### [Task item]
Every line of the data is to be transcribed as it stands.
::: Data section :::
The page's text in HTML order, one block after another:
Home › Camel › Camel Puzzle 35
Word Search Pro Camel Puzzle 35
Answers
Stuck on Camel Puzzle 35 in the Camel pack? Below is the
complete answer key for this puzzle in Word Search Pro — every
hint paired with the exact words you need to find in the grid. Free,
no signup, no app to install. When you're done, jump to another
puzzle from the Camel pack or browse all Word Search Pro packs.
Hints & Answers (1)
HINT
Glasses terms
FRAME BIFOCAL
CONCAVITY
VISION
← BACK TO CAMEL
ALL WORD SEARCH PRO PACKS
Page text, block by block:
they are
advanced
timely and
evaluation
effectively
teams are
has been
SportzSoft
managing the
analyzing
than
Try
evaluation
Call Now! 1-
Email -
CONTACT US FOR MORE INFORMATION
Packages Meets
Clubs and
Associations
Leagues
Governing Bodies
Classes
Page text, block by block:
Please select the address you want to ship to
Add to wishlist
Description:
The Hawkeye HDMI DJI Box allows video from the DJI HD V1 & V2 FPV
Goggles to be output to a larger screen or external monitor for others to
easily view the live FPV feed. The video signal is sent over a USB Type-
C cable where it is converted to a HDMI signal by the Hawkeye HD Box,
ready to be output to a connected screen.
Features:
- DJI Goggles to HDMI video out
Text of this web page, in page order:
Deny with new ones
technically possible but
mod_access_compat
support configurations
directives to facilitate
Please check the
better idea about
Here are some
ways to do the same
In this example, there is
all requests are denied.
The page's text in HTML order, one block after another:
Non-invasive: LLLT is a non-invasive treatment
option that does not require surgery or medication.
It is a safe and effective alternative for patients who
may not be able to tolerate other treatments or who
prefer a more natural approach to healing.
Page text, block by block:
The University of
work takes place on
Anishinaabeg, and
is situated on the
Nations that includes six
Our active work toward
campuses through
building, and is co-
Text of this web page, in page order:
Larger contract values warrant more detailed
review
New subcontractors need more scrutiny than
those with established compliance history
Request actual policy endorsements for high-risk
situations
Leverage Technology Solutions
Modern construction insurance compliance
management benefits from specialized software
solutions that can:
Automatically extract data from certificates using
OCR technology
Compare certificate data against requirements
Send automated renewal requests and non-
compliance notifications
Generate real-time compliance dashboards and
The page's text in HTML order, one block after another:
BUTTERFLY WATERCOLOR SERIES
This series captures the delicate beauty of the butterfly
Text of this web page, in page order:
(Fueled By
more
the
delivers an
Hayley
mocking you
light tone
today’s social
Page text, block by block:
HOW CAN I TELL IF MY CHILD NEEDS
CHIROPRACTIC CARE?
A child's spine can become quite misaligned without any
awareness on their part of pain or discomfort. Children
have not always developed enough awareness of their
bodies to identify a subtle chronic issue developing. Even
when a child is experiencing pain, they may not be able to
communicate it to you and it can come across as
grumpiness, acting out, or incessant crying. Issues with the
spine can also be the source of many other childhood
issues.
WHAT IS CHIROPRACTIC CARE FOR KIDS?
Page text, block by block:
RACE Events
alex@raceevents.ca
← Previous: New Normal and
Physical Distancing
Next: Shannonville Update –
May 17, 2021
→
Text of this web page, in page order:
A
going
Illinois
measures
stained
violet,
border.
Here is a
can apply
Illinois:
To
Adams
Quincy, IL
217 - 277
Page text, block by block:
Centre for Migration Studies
:::
### [Response to the exercise]
The page's text in HTML order, one block after another:
Home › Camel › Camel Puzzle 35
Word Search Pro Camel Puzzle 35
Answers
Stuck on Camel Puzzle 35 in the Camel pack? Below is the
complete answer key for this puzzle in Word Search Pro — every
hint paired with the exact words you need to find in the grid. Free,
no signup, no app to install. When you're done, jump to another
puzzle from the Camel pack or browse all Word Search Pro packs.
Hints & Answers (1)
HINT
Glasses terms
FRAME BIFOCAL
CONCAVITY
VISION
← BACK TO CAMEL
ALL WORD SEARCH PRO PACKS
Page text, block by block:
they are
advanced
timely and
evaluation
effectively
teams are
has been
SportzSoft
managing the
analyzing
than
Try
evaluation
Call Now! 1-
Email -
CONTACT US FOR MORE INFORMATION
Packages Meets
Clubs and
Associations
Leagues
Governing Bodies
Classes
Page text, block by block:
Please select the address you want to ship to
Add to wishlist
Description:
The Hawkeye HDMI DJI Box allows video from the DJI HD V1 & V2 FPV
Goggles to be output to a larger screen or external monitor for others to
easily view the live FPV feed. The video signal is sent over a USB Type-
C cable where it is converted to a HDMI signal by the Hawkeye HD Box,
ready to be output to a connected screen.
Features:
- DJI Goggles to HDMI video out
Text of this web page, in page order:
Deny with new ones
technically possible but
mod_access_compat
support configurations
directives to facilitate
Please check the
better idea about
Here are some
ways to do the same
In this example, there is
all requests are denied.
The page's text in HTML order, one block after another:
Non-invasive: LLLT is a non-invasive treatment
option that does not require surgery or medication.
It is a safe and effective alternative for patients who
may not be able to tolerate other treatments or who
prefer a more natural approach to healing.
Page text, block by block:
The University of
work takes place on
Anishinaabeg, and
is situated on the
Nations that includes six
Our active work toward
campuses through
building, and is co-
Text of this web page, in page order:
Larger contract values warrant more detailed
review
New subcontractors need more scrutiny than
those with established compliance history
Request actual policy endorsements for high-risk
situations
Leverage Technology Solutions
Modern construction insurance compliance
management benefits from specialized software
solutions that can:
Automatically extract data from certificates using
OCR technology
Compare certificate data against requirements
Send automated renewal requests and non-
compliance notifications
Generate real-time compliance dashboards and
The page's text in HTML order, one block after another:
BUTTERFLY WATERCOLOR SERIES
This series captures the delicate beauty of the butterfly
Text of this web page, in page order:
(Fueled By
more
the
delivers an
Hayley
mocking you
light tone
today’s social
Page text, block by block:
HOW CAN I TELL IF MY CHILD NEEDS
CHIROPRACTIC CARE?
A child's spine can become quite misaligned without any
awareness on their part of pain or discomfort. Children
have not always developed enough awareness of their
bodies to identify a subtle chronic issue developing. Even
when a child is experiencing pain, they may not be able to
communicate it to you and it can come across as
grumpiness, acting out, or incessant crying. Issues with the
spine can also be the source of many other childhood
issues.
WHAT IS CHIROPRACTIC CARE FOR KIDS?
Page text, block by block:
RACE Events
alex@raceevents.ca
← Previous: New Normal and
Physical Distancing
Next: Shannonville Update –
May 17, 2021
→
Text of this web page, in page order:
A
going
Illinois
measures
stained
violet,
border.
Here is a
can apply
Illinois:
To
Adams
Quincy, IL
217 - 277
Page text, block by block:
Centre for Migration Studies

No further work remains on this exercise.